About faith

faithHow do we know how hungry someone else is? Or how thirsty? How do we understand how tired or how cold? How do we appreciate how happy or how well-rested someone may be?

How do you know what a stranger’s toothache feels like or their migraine? Or their stomachache? Or their joy?

What could be debilitating or overwhelming to one person may be inconsequential to another. But how do we tell someone their condition or state of being is less valid than our own?

We have no choice but to believe people when they talk about what or how they feel. We must take them at their word when discussing such subjective, extremely personal subjects.

Faith is an emotion felt so strongly that it’s real. Because you don’t share that emotion or have never felt that emotion, doesn’t make it any less real.

The same emotions can be felt by different people but in different ways, with different intensities and with different results. But again no less real. Just like the feeling of hunger or a headache.

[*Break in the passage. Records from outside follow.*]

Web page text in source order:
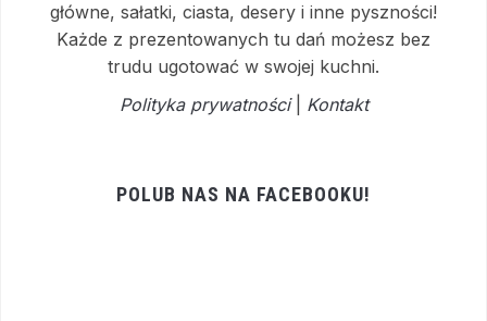
główne, sałatki, ciasta, desery i inne pyszności!
Każde z prezentowanych tu dań możesz bez
trudu ugotować w swojej kuchni.
Polityka prywatności| Kontakt
POLUB NAS NA FACEBOOKU!
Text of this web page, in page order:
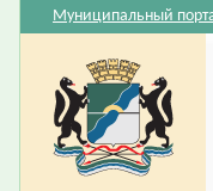
Муниципальный
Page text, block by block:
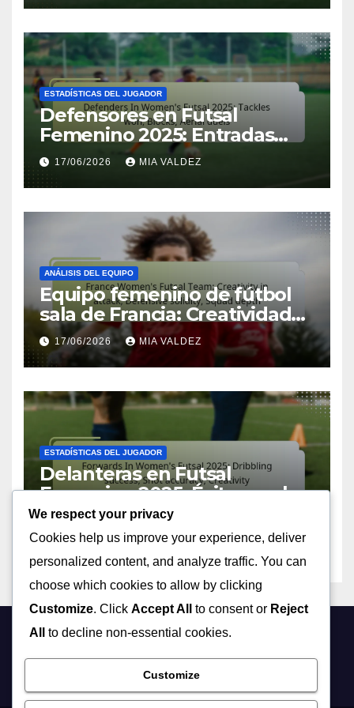
ESTADÍSTICAS DEL JUGADOR
Defensores en Futsal
Femenino 2025: Entradas
ganadas, Bloqueos, Duelos
aéreos
17/06/2026 MIA VALDEZ
ANÁLISIS DEL EQUIPO
Equipo femenino de fútbol
sala de Francia: Creatividad
en ataque, Solidez defensiva,
Profundidad de plantilla
17/06/2026 MIA VALDEZ
ESTADÍSTICAS DEL JUGADOR
Delanteras en Futsal
Femenino 2025: Éxito en el
regate, Precisión en el tiro,
Creatividad
17/06/2026 MIA VALDEZ
luchaleonesa.es
We respect your privacy
Cookies help us improve your experience, deliver
personalized content, and analyze traffic. You can
choose which cookies to allow by clicking
Customize. Click Accept All to consent or Reject
All
to decline non-essential cookies.
Customize
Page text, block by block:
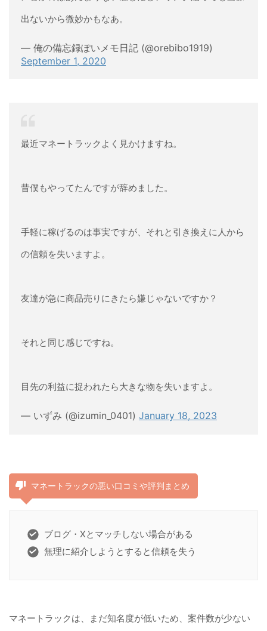
出ないから微妙かもなあ。
— 俺の備忘録ぽいメモ日記 (@orebibo1919)
September 1, 2020
最近マネートラックよく見かけますね。
昔僕もやってたんですが辞めました。
手軽に稼げるのは事実ですが、それと引き換えに人から
の信頼を失いますよ。
友達が急に商品売りにきたら嫌じゃないですか？
それと同じ感じですね。
目先の利益に捉われたら大きな物を失いますよ。
— いずみ (@izumin_0401) January 18, 2023
マネートラックの悪い口コミや評判まとめ
ブログ・Xとマッチしない場合がある
無理に紹介しようとすると信頼を失う
マネートラックは、まだ知名度が低いため、案件数が少ない
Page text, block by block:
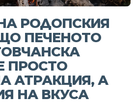
РОДОПСКИЯ
ПЕЧЕНОТО
ПРОСТО
АТРАКЦИЯ, А
НА ВКУСА
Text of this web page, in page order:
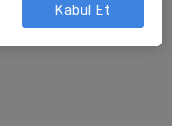
Kabul Et
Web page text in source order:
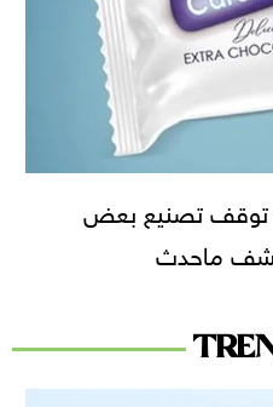
توقف تصنيع بعض
ماحدث
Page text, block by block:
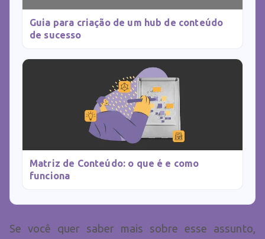
Guia para criação de um hub de conteúdo
de sucesso
Matriz de Conteúdo: o que é e como
funciona
Se você quer saber mais sobre esse assunto,
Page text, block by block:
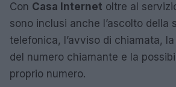
Con Casa Internet oltre al
sono inclusi anche l’ascolto della
telefonica, l’avviso di chiamata,
del numero chiamante e la
proprio numero.
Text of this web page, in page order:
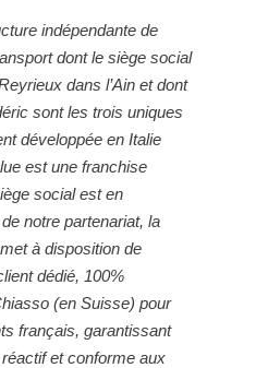
indépendante de
dont le siège social
dans l’Ain et dont
sont les trois uniques
développée en Italie
est une franchise
social est en
notre partenariat, la
à disposition de
dédié, 100%
(en Suisse) pour
français, garantissant
et conforme aux
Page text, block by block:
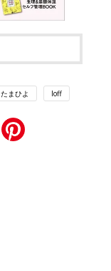
たまひよ loff
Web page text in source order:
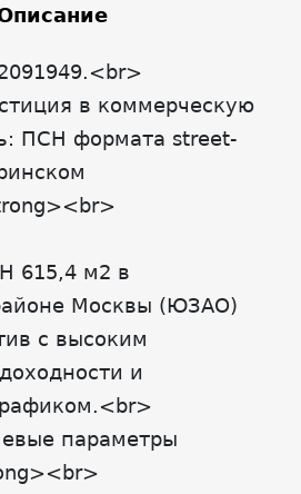
в коммерческую
ПСН формата street-
615,4 м2 в
Москвы (ЮЗАО)
с высоким
и
параметры
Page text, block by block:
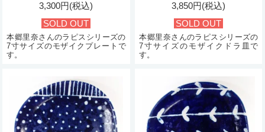
3,300円(税込)
SOLD OUT
本郷里奈さんのラピスシリーズの
7寸サイズのモザイクプレートで
す。
3,850円(税込)
SOLD OUT
本郷里奈さんのラピスシリーズの
7寸サイズのモザイクドラ皿で
す。
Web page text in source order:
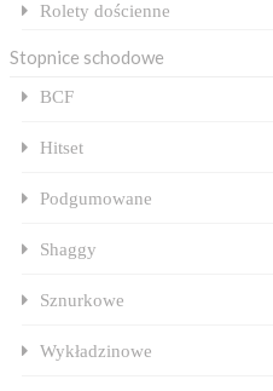
Rolety dościenne
Stopnice schodowe
BCF
Hitset
Podgumowane
Shaggy
Sznurkowe
Wykładzinowe
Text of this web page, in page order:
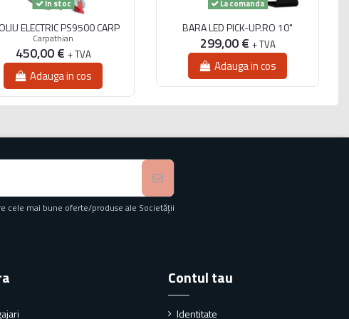
In stoc
ELECTRIC PS9500 CARP
Carpathian
450,00 € + TVA
Adauga in cos
La comanda
BARA LED PICK-UP.RO 10"
299,00 € + TVA
Adauga in cos
cele mai bune oferte/produse ale Societății
Contul tau
Identitate
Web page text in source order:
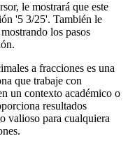
le mostrará que este
'5 3/25'. También le
los pasos
a fracciones es una
que trabaje con
un contexto académico o
resultados
valioso para cualquiera
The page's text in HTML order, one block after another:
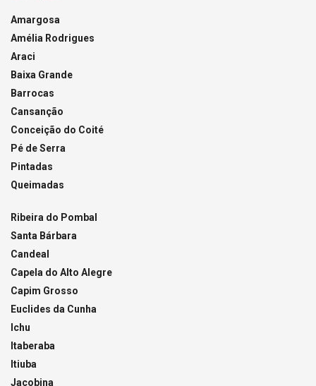
Amargosa
Amélia Rodrigues
Araci
Baixa Grande
Barrocas
Cansanção
Conceição do Coité
Pé de Serra
Pintadas
Queimadas
Ribeira do Pombal
Santa Bárbara
Candeal
Capela do Alto Alegre
Capim Grosso
Euclides da Cunha
Ichu
Itaberaba
Itiuba
Jacobina
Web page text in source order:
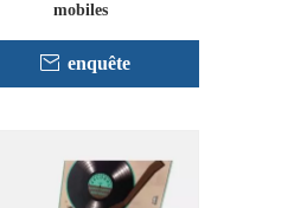
mobiles
enquête
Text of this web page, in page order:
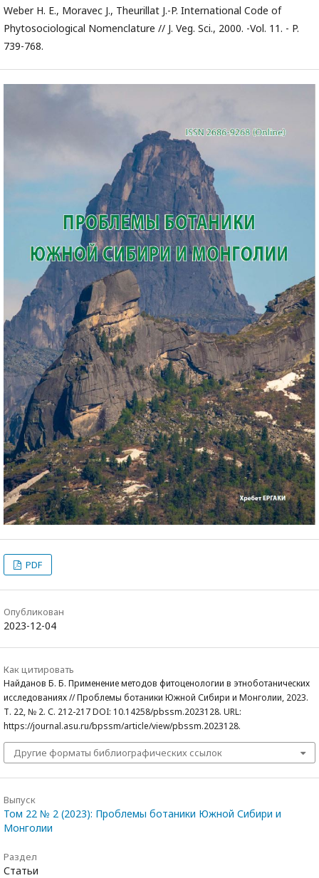
Weber H. E., Moravec J., Theurillat J.-P. International Code of
Phytosociological Nomenclature // J. Veg. Sci., 2000. -Vol. 11. - P.
739-768.
PDF
Опубликован
2023-12-04
Как цитировать
Найданов Б. Б. Применение методов фитоценологии в этноботанических
исследованиях // Проблемы ботаники Южной Сибири и Монголии, 2023.
Т. 22, № 2. С. 212-217 DOI: 10.14258/pbssm.2023128. URL:
https://journal.asu.ru/bpssm/article/view/pbssm.2023128.
Другие форматы библиографических ссылок
Выпуск
Том 22 № 2 (2023): Проблемы ботаники Южной Сибири и
Монголии
Раздел
Статьи
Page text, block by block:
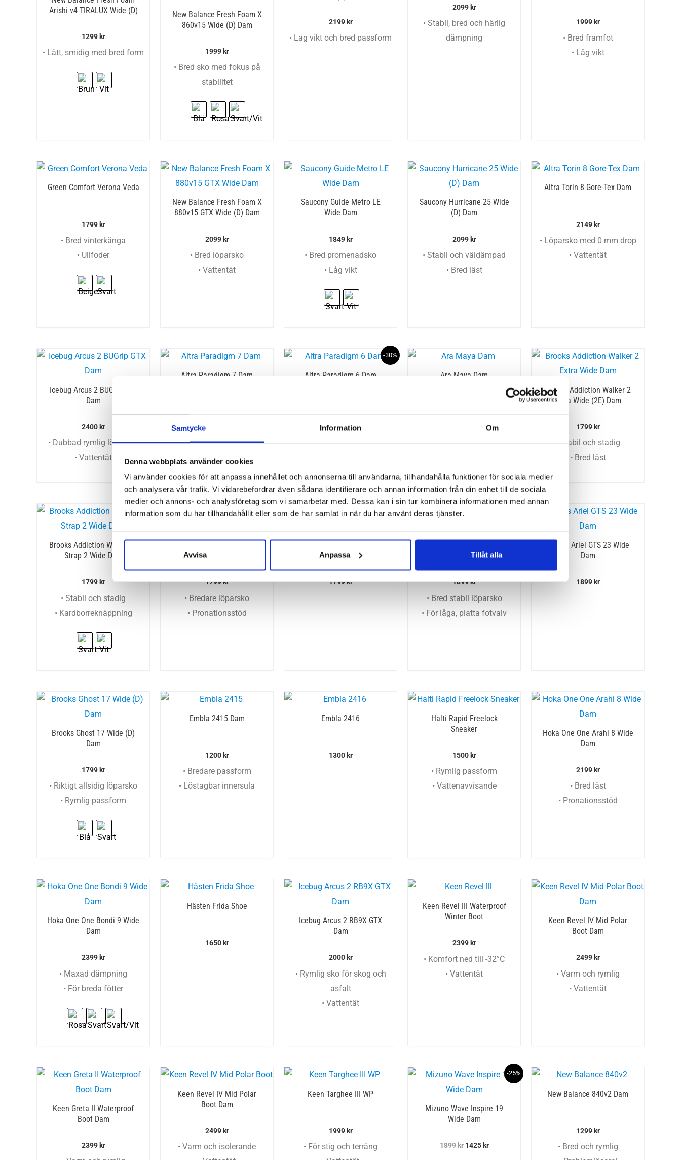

Faith is as authentic as the tears and sadness and feelings of loss at a funeral. The pain is as real as the coffin. The pain can’t be seen or touched by others, but it is there.

Faith is subjective. Faith can’t be measured. But someone’s relationship with their Creator is as real as temperature, hunger pain,  pleasure, happiness or sadness.

Christianity is the love of the wedding. We see people profess their love, share their love, declare their love. For those of us who have loved intently, we empathize with that feeling. But for those who have never felt deep love, weddings and everything they represent can be seen as hollow and empty.

It takes an arrogance too strong and empathy too weak to compel someone to dismiss the condition of another. Perhaps it’s simply ignorance that empowers people to scorn the needs or feelings or beliefs of others.

This is why it’s so dangerous to claim to measure someone else’s faith. How do we judge how strong or weak their faith may be? Or question its existence at all?

Despite the impossibility of adequately quantifying faith, sadness, hunger, or fatigue, people still try. They pass judgments based on their own experiences while ignoring the experiences of others. When they ignore others, they expect their own views to be accepted. And ironically, the only way their views can be accepted, is by faith.